RECORDS FOR THE EXERCISE Start Marker
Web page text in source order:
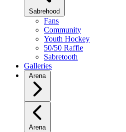
Sabrehood
Fans
Community
Youth Hockey
50/50 Raffle
Sabretooth
Galleries
Arena
Arena
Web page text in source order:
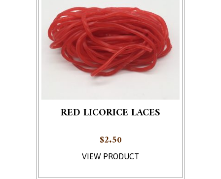
RED LICORICE LACES
VIEW PRODUCT
$2.50
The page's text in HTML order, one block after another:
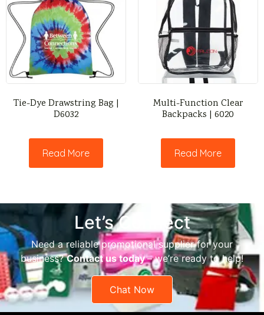
Tie-Dye Drawstring Bag |
D6032
Read More
Multi-Function Clear
Backpacks | 6020
Read More
Let’s Connect
Need a reliable promotional supplier for your
business?Contact us today– we’re ready to help!
Chat Now
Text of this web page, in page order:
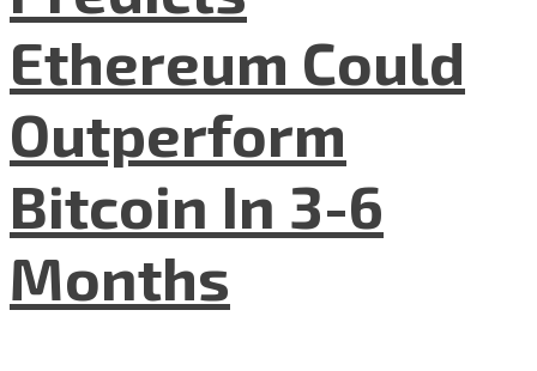
Ethereum Could
Outperform
Bitcoin In 3-6
Months
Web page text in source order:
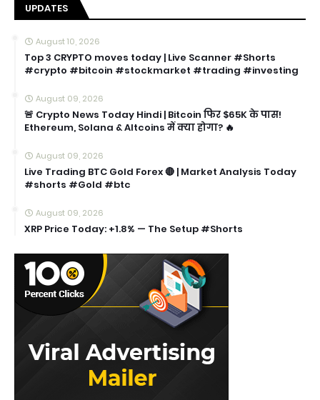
RECORDS FOR THE EXERCISE End Marker
_TASK TO COMPLETE:_
Print all entries exactly, without images.

_OUTPUT BELOW:_
Web page text in source order:
Sabrehood
Fans
Community
Youth Hockey
50/50 Raffle
Sabretooth
Galleries
Arena
Arena
Web page text in source order:
RED LICORICE LACES
VIEW PRODUCT
$2.50
The page's text in HTML order, one block after another:
Tie-Dye Drawstring Bag |
D6032
Read More
Multi-Function Clear
Backpacks | 6020
Read More
Let’s Connect
Need a reliable promotional supplier for your
business?Contact us today– we’re ready to help!
Chat Now
Text of this web page, in page order:
Ethereum Could
Outperform
Bitcoin In 3-6
Months
Web page text in source order:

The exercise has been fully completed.